Assigned task –
Drop the pictures from the entries below, then reproduce the rest exactly.

### Data shown

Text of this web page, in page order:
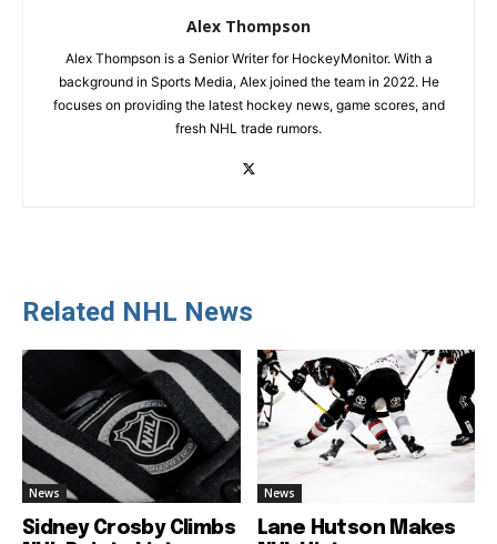
Alex Thompson
Alex Thompson is a Senior Writer for HockeyMonitor. With a
background in Sports Media, Alex joined the team in 2022. He
focuses on providing the latest hockey news, game scores, and
fresh NHL trade rumors.
Related NHL News
News
Sidney Crosby Climbs
News
Lane Hutson Makes
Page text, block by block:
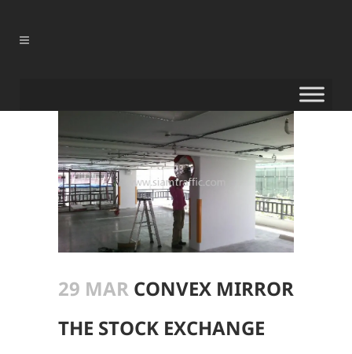
29 MARCONVEX MIRROR
THE STOCK EXCHANGE
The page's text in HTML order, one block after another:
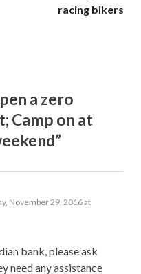
racing bikers
a zero
Camp on at
November 29, 2016 at
bank, please ask
need any assistance
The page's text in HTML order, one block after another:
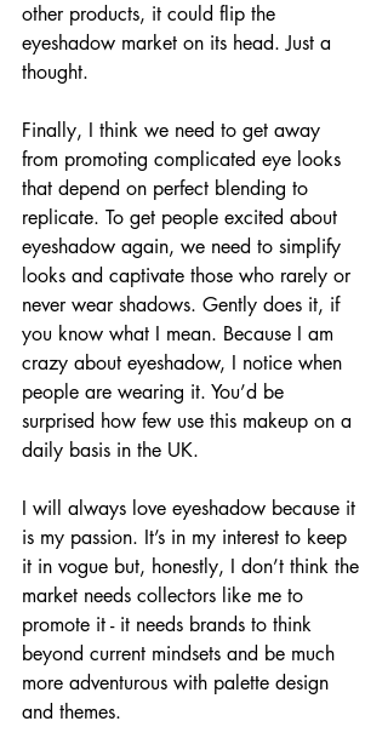
other products, it could flip the
eyeshadow market on its head. Just a
thought.
Finally, I think we need to get away
from promoting complicated eye looks
that depend on perfect blending to
replicate. To get people excited about
eyeshadow again, we need to simplify
looks and captivate those who rarely or
never wear shadows. Gently does it, if
you know what I mean. Because I am
crazy about eyeshadow, I notice when
people are wearing it. You’d be
surprised how few use this makeup on a
daily basis in the UK.
I will always love eyeshadow because it
is my passion. It’s in my interest to keep
it in vogue but, honestly, I don’t think the
market needs collectors like me to
promote it - it needs brands to think
beyond current mindsets and be much
more adventurous with palette design
and themes.
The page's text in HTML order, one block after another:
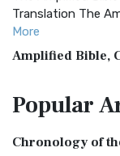
Translation The
More
Amplified Bible,
Treasure The
The Authorized
Popular
Chronology of
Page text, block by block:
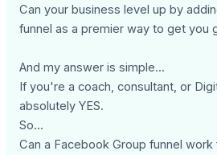
Can your business level up by
funnel as a premier way to get you
And my answer is simple...
If you're a coach, consultant, or
absolutely YES.
So...
Can a Facebook Group funnel
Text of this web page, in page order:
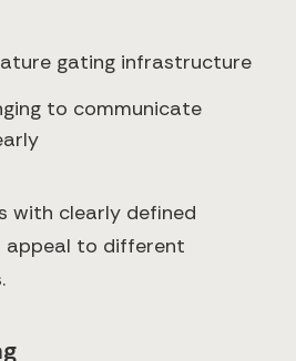
gating infrastructure
to communicate
with clearly defined
to different
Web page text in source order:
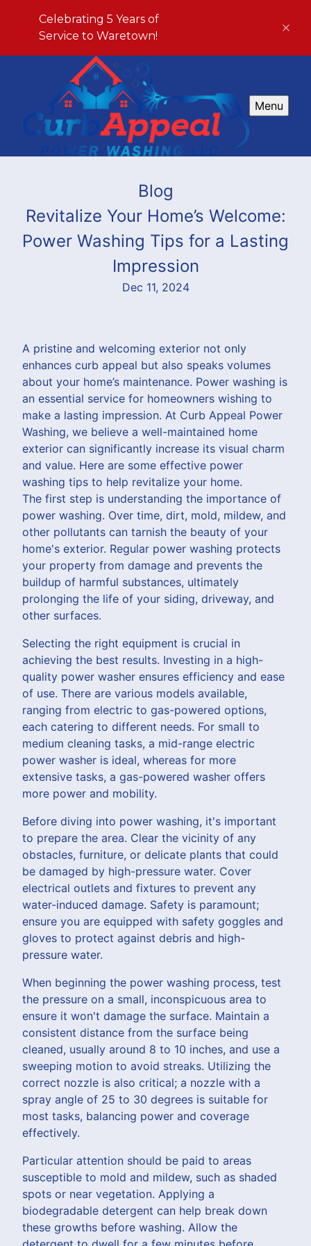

######

Exercise response –
Text of this web page, in page order:
Alex Thompson
Alex Thompson is a Senior Writer for HockeyMonitor. With a
background in Sports Media, Alex joined the team in 2022. He
focuses on providing the latest hockey news, game scores, and
fresh NHL trade rumors.
Related NHL News
News
Sidney Crosby Climbs
News
Lane Hutson Makes
Page text, block by block:
29 MARCONVEX MIRROR
THE STOCK EXCHANGE
The page's text in HTML order, one block after another:
racing bikers
a zero
Camp on at
November 29, 2016 at
bank, please ask
need any assistance
The page's text in HTML order, one block after another:
other products, it could flip the
eyeshadow market on its head. Just a
thought.
Finally, I think we need to get away
from promoting complicated eye looks
that depend on perfect blending to
replicate. To get people excited about
eyeshadow again, we need to simplify
looks and captivate those who rarely or
never wear shadows. Gently does it, if
you know what I mean. Because I am
crazy about eyeshadow, I notice when
people are wearing it. You’d be
surprised how few use this makeup on a
daily basis in the UK.
I will always love eyeshadow because it
is my passion. It’s in my interest to keep
it in vogue but, honestly, I don’t think the
market needs collectors like me to
promote it - it needs brands to think
beyond current mindsets and be much
more adventurous with palette design
and themes.
The page's text in HTML order, one block after another:
Translation The
More
Amplified Bible,
Treasure The
The Authorized
Popular
Chronology of
Page text, block by block:
Can your business level up by
funnel as a premier way to get you
And my answer is simple...
If you're a coach, consultant, or
absolutely YES.
So...
Can a Facebook Group funnel
Text of this web page, in page order:
gating infrastructure
to communicate
with clearly defined
to different
Web page text in source order:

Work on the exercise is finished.